Creating new harvest configurations
Last updated
Last updated
Harvester configurations are used to define the settings of recurrent harvesting routines.
From LinkedIn: OAI-PMH is a set of standards and guidelines that define how metadata can be exchanged among different systems. OAI-PMH is based on the concept of data providers and service providers. Data providers are the systems that expose their metadata through OAI-PMH, while service providers are the systems that harvest and use the metadata from data providers. OAI-PMH uses HTTP and XML as the communication and data formats, and supports six basic requests: Identify, ListMetadataFormats, ListSets, ListIdentifiers, ListRecords, and GetRecord.

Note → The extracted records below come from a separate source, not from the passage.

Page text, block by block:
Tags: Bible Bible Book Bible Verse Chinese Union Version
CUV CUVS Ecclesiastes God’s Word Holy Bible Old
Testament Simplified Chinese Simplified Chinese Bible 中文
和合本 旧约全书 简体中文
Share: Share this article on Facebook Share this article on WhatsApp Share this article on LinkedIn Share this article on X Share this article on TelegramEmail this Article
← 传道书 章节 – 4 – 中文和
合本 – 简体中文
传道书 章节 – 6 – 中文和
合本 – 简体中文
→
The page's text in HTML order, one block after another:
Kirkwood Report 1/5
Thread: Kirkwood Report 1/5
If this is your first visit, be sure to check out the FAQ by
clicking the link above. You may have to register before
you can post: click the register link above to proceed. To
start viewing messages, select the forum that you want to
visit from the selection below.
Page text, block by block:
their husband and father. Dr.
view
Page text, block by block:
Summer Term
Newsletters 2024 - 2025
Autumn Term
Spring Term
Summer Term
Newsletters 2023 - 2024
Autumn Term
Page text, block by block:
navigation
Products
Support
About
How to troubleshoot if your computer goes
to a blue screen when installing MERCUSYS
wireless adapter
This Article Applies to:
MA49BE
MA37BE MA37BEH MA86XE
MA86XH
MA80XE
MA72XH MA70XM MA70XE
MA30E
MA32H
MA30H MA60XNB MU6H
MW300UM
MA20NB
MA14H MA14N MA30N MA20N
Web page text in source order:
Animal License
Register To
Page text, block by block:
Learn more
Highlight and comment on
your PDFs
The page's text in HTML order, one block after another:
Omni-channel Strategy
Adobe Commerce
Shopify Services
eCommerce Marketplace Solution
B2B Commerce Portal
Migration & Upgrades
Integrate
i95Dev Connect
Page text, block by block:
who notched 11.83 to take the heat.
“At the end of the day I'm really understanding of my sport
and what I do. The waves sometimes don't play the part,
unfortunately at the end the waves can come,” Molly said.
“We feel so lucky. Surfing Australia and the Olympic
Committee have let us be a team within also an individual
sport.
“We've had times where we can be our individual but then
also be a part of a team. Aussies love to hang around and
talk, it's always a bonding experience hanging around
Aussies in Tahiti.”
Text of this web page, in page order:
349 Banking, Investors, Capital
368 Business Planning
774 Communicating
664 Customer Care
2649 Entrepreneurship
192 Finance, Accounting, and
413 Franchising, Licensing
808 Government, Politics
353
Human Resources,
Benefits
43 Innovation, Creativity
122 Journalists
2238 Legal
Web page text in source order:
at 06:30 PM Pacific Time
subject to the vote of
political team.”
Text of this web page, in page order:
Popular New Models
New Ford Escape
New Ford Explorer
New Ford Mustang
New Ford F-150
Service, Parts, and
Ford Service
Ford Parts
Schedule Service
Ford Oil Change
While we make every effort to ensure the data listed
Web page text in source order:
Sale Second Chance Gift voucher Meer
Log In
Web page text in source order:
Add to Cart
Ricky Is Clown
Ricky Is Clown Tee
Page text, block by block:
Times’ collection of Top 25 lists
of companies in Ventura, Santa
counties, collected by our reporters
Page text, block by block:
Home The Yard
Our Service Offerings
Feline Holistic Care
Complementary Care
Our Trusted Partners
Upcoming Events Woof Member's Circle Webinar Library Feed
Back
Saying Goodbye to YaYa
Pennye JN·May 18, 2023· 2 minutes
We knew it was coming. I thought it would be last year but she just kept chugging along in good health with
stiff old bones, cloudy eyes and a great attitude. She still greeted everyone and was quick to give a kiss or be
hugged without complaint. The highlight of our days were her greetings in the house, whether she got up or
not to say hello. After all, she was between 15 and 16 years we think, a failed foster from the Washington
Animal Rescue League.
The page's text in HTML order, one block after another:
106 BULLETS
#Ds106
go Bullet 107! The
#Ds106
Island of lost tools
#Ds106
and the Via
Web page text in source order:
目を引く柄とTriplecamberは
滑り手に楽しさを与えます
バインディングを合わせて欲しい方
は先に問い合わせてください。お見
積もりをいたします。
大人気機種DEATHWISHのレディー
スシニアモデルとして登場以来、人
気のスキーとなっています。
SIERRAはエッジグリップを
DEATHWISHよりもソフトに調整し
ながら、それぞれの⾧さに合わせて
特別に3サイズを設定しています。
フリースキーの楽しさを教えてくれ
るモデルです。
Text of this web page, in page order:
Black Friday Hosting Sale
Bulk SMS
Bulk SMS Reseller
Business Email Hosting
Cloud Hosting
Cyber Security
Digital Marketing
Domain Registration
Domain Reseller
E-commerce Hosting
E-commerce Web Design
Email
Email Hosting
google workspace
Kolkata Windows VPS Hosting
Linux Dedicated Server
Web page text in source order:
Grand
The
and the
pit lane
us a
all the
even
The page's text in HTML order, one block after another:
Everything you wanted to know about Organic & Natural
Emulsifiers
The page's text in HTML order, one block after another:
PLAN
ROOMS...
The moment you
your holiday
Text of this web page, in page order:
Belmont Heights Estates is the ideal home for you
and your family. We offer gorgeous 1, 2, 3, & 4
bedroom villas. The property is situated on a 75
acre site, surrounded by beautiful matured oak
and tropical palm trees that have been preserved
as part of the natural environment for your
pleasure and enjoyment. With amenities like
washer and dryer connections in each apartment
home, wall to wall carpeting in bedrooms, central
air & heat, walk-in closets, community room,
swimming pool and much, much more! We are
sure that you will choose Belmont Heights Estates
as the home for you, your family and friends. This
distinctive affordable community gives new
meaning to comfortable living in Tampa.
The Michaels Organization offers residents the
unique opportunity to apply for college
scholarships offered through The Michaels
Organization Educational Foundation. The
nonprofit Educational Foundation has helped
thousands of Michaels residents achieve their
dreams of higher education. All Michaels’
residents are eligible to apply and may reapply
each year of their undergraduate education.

These requests allow service providers to retrieve information about the data providers, their metadata formats, their collections, and their individual records.

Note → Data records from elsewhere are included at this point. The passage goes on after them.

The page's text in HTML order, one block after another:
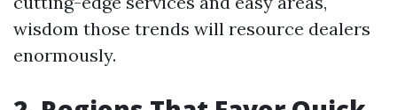
wisdom those trends will resource dealers
enormously.
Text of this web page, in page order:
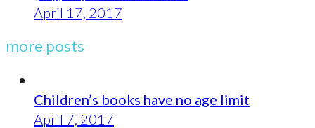
April 17, 2017
more posts
Children’s books have no age limit
April 7, 2017
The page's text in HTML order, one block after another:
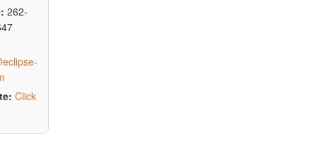
262-
Click
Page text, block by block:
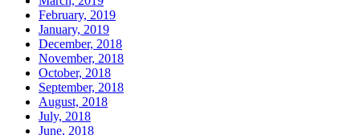
February, 2019
January, 2019
December, 2018
November, 2018
October, 2018
September, 2018
August, 2018
July, 2018
June, 2018
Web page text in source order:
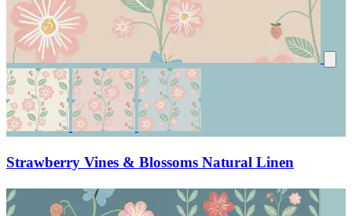
Strawberry Vines & Blossoms Natural Linen
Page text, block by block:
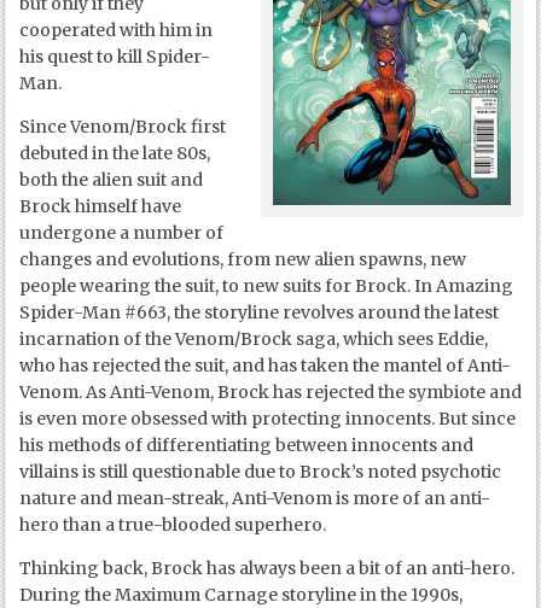
cooperated with him in
his quest to kill Spider-
Man.
Since Venom/Brock first
debuted in the late 80s,
both the alien suit and
Brock himself have
undergone a number of
changes and evolutions, from new alien spawns, new
people wearing the suit, to new suits for Brock. In Amazing
Spider-Man #663, the storyline revolves around the latest
incarnation of the Venom/Brock saga, which sees Eddie,
who has rejected the suit, and has taken the mantel of Anti-
Venom. As Anti-Venom, Brock has rejected the symbiote and
is even more obsessed with protecting innocents. But since
his methods of differentiating between innocents and
villains is still questionable due to Brock’s noted psychotic
nature and mean-streak, Anti-Venom is more of an anti-
hero than a true-blooded superhero.
Thinking back, Brock has always been a bit of an anti-hero.
During the Maximum Carnage storyline in the 1990s,
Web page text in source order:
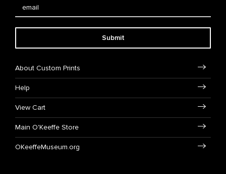
Submit
About Custom Prints
Help
View Cart
Main O'Keeffe Store
OKeeffeMuseum.org
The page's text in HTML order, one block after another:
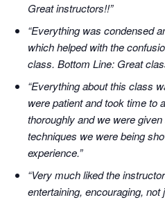
Great instructors!!”
“Everything was condensed
which helped with the
class. Bottom Line: Great
“Everything about this class
were patient and took time to
thoroughly and we were
techniques we were being
experience.”
“Very much liked the
entertaining, encouraging,
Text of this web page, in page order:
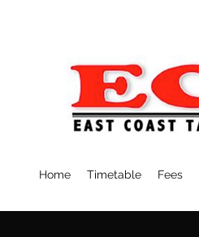
Home Timetable Fees
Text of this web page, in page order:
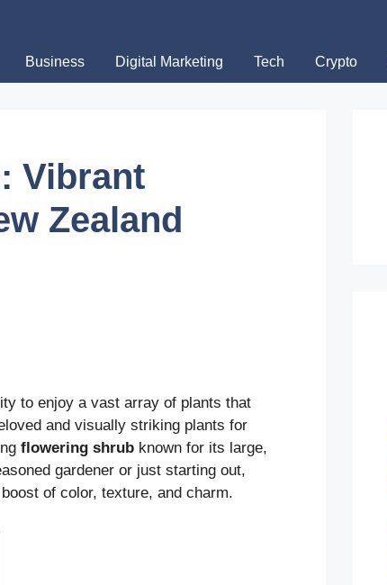
Business Digital Marketing Tech Crypto
Vibrant
Zealand
to enjoy a vast array of plants that
and visually striking plants for
flowering shrub known for its large,
gardener or just starting out,
of color, texture, and charm.
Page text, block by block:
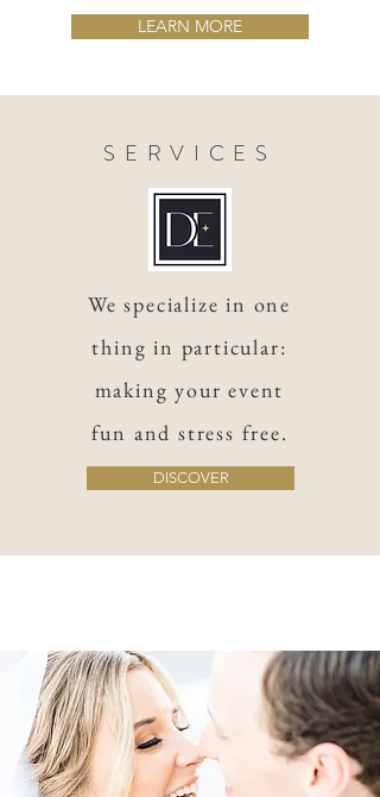
LEARN MORE
SERVICES
We specialize in one
thing in particular:
making your event
fun and stress free.
DISCOVER

For a harvest configuration to be created, you will need:
A compatible OAI-PMH provider's URL (e.g. https://datacatalogue.cessda.eu/oai-pmh/v0/oai)
A custom transformation service to have been set in the 'Custom Transformation Service List' (see Managing custom transformation services).

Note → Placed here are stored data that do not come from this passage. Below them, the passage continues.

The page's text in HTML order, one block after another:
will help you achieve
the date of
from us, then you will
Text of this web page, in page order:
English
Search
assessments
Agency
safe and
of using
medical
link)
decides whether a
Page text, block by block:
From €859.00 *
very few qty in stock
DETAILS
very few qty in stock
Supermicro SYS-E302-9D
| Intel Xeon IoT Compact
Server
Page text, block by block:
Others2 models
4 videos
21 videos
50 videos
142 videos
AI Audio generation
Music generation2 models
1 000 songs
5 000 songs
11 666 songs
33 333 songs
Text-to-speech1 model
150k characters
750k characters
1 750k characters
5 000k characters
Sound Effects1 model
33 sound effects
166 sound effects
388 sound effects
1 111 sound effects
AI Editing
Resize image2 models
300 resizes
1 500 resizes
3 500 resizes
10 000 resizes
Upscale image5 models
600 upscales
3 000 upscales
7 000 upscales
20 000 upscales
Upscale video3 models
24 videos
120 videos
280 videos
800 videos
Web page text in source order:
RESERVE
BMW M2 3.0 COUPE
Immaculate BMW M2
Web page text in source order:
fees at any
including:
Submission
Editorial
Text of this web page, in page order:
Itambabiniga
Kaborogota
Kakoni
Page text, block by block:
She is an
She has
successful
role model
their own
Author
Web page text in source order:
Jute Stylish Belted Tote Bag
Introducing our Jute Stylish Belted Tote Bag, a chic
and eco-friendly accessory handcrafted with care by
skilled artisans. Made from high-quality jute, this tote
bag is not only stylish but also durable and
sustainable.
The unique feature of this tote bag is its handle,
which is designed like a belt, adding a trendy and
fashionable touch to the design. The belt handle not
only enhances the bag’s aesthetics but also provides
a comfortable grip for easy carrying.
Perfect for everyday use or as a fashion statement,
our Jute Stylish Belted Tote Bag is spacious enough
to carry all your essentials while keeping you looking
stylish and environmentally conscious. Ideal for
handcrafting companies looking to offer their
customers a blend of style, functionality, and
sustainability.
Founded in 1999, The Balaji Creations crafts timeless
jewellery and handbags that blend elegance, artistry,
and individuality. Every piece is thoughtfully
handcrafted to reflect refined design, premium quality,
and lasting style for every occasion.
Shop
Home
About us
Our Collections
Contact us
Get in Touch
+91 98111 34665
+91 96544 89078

Select 'Administrator tools' from the dashboard side panel.
Select 'Manage Harvester Tasks'.
Select 'Add new harvest configuration'.
Select 'Add new harvest configuration'.
Populate the 'URL' field with an appropriate OAI-PMH provider's URL address.
If you wish to add custom keys or values to the header of the http request, select 'Show advanced options, populate the relevant fields and select the '+' to add however many you require.
Select 'Validate'.
Select a metadata prefix from the 'Metadata Prefix' dropdown.
Select a custom transformation service from the 'Transformation Service' dropdown.
Note: See Managing custom transformation services for instructions on creating new custom transformation services.
Select whether the configuration will be active, or paused upon creation using the 'Status' dropdown.
Populate the following fields as desired:
'Set Spec': A set of items to be harvested from the registry can be specified in this field. Note: This field is non-editable after creation of the harvester configuration
'Frequency': The frequency with which the configuration will harvest the specified items
'Notifying Email': An email address can be entered here for its owner to be informed of the outcome of each of the configuration's harvests
'Identifier': An identifier to harvest can be optionally specified in this field. Note: This field is non-editable after creation of the harvester configuration
'Error Handling': This field is used to specify whether the harvest will be:
'Atomic': Harvested items will only be saved if every item is successfully harvested
'Non atomic': Harvested items will be saved as they are harvested, even if other items in the harvest are not successfully harvested
'Assigned User': The user responsible for this harvest configuration
'Workgroup': The workgroup optionally responsible for this harvest configuration.
Select 'Create'.
The configuration will now appear in the 'Harvester Configurations' list. From here it can be:
Manually run via 'Run Task'
Edited via 'Edit'
Deleted via 'Delete'.
Note: If a task is run manually, it cannot be cancelled or stopped until it has completed.